Binance also said it may shift these contracts into a more standard traditional finance format if a stable mark price emerges. That’s an interesting wrinkle. It basically means the product could evolve mid-life depending on how the underlying IPO process develops. For now, it stays in perpetual form.
The risk profile here is worth sitting with for a moment. Pre-IPO perpetuals are volatile. They can move hard on rumors, leaks, macro shifts, or just general AI sentiment swings. Users are on the hook for any margin deficits if prices move against them, and Binance says additional margin deposits may be required if adverse moves happen fast.
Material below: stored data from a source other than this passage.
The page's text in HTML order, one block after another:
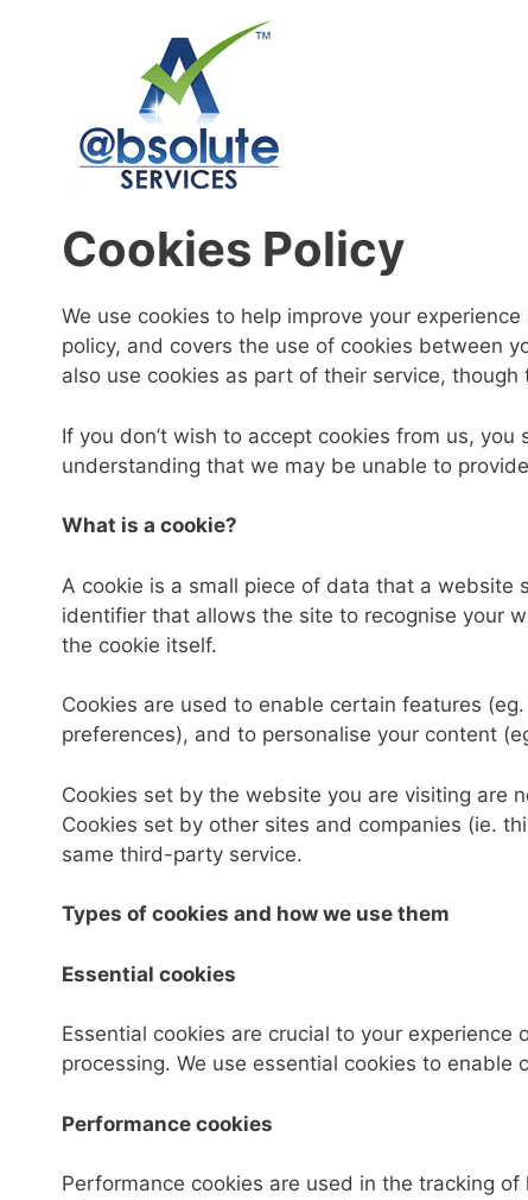
Cookies Policy
We use cookies to help improve your
policy, and covers the use of cookies between
also use cookies as part of their service,
If you don’t wish to accept cookies from us,
understanding that we may be unable to
What is a cookie?
A cookie is a small piece of data that a
identifier that allows the site to recognise your
the cookie itself.
Cookies are used to enable certain features
preferences), and to personalise your content
Cookies set by the website you are visiting are
Cookies set by other sites and companies (ie.
same third-party service.
Types of cookies and how we use them
Essential cookies
Essential cookies are crucial to your
processing. We use essential cookies to
Performance cookies
Performance cookies are used in the tracking
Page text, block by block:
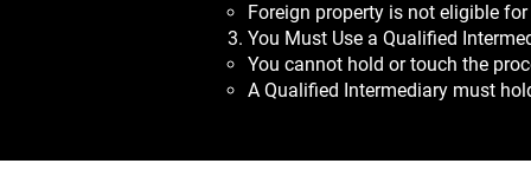
Foreign property is not eligible
You Must Use a Qualified
You cannot hold or touch the
A Qualified Intermediary must
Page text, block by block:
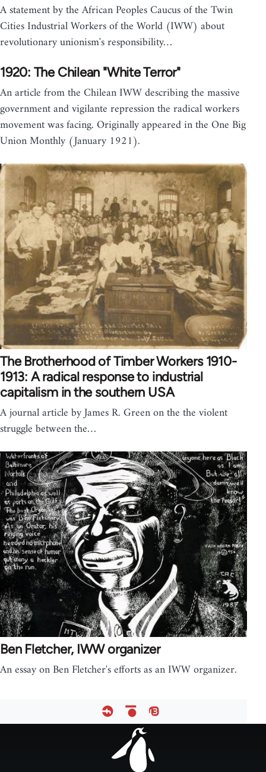
A statement by the African Peoples Caucus of the Twin
Cities Industrial Workers of the World (IWW) about
revolutionary unionism's responsibility…
1920: The Chilean "White Terror"
An article from the Chilean IWW describing the massive
government and vigilante repression the radical workers
movement was facing. Originally appeared in the One Big
Union Monthly (January 1921).
The Brotherhood of Timber Workers 1910-
1913: A radical response to industrial
capitalism in the southern USA
A journal article by James R. Green on the the violent
struggle between the…
Ben Fletcher, IWW organizer
An essay on Ben Fletcher's efforts as an IWW organizer.
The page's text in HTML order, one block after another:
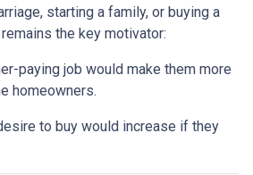
starting a family, or buying a
the key motivator:
paying job would make them more
homeowners.
to buy would increase if they
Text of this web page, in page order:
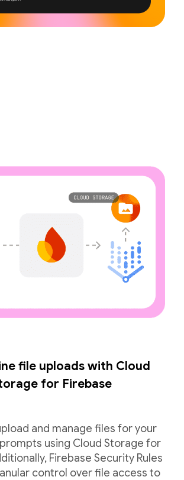
file uploads with Cloud
for Firebase
and manage files for your
using Cloud Storage for
Firebase Security Rules
control over file access to

That’s standard futures language, but it hits differently when the underlying reference asset has no public market price to anchor to.
Binance’s Bigger Bet on Pre-IPO Products
Binance has been pretty open about wanting to become something broader than a crypto exchange. The phrase “financial super app” has come up in how the platform describes its direction, and the Pre-IPO perpetuals fit that framing. The idea is that crypto-native infrastructure can give retail users access to market narratives that institutional investors have traditionally monopolized.
Pre-IPO investing has always been a closed game. Venture funds, family offices, and large institutions get allocation. Everyone else waits for the IPO, by which point much of the early valuation gain is already priced in. Binance’s version doesn’t fix that problem exactly — again, no actual shares — but it does let a broader group of people take a position on where OpenAI lands when it does eventually go public.
The SpaceX contract was the proof of concept. $280 million in five days is hard to argue with. Whether OpenAI draws similar volume is genuinely unclear. It’s a more divisive company in some ways, and its IPO timeline has shifted around. But the name recognition is probably even higher than SpaceX in certain markets, and the AI angle gives it crossover appeal to traders who might not normally touch pre-IPO products.
Binance didn’t say how many Pre-IPO perpetual contracts it plans to add beyond these two, and the source didn’t specify a pipeline. The exchange framed the OpenAI listing as part of a broader expansion of financial offerings, but no specific names or dates were attached to whatever comes next.
For now, the OPENAIUSDT contract is live on Binance Futures, settled in USDT, and open to users who’ve cleared the platform’s requirements. The SpaceX contract hit $280 million in five days.
Frequently Asked Questions
How much trading volume did Binance’s first Pre-IPO perpetual contract generate?
Binance’s SpaceX-linked Pre-IPO Perpetual Contract recorded over $280 million in trading volume within its first five days on the platform.
Does the OpenAI Pre-IPO Perpetual contract give users actual ownership in OpenAI?
No. Binance is clear that the OPENAIUSDT contract does not represent ownership in OpenAI Group PBC shares — it’s a USDT-settled derivative based on publicly available pricing signals tied to OpenAI’s expected valuation.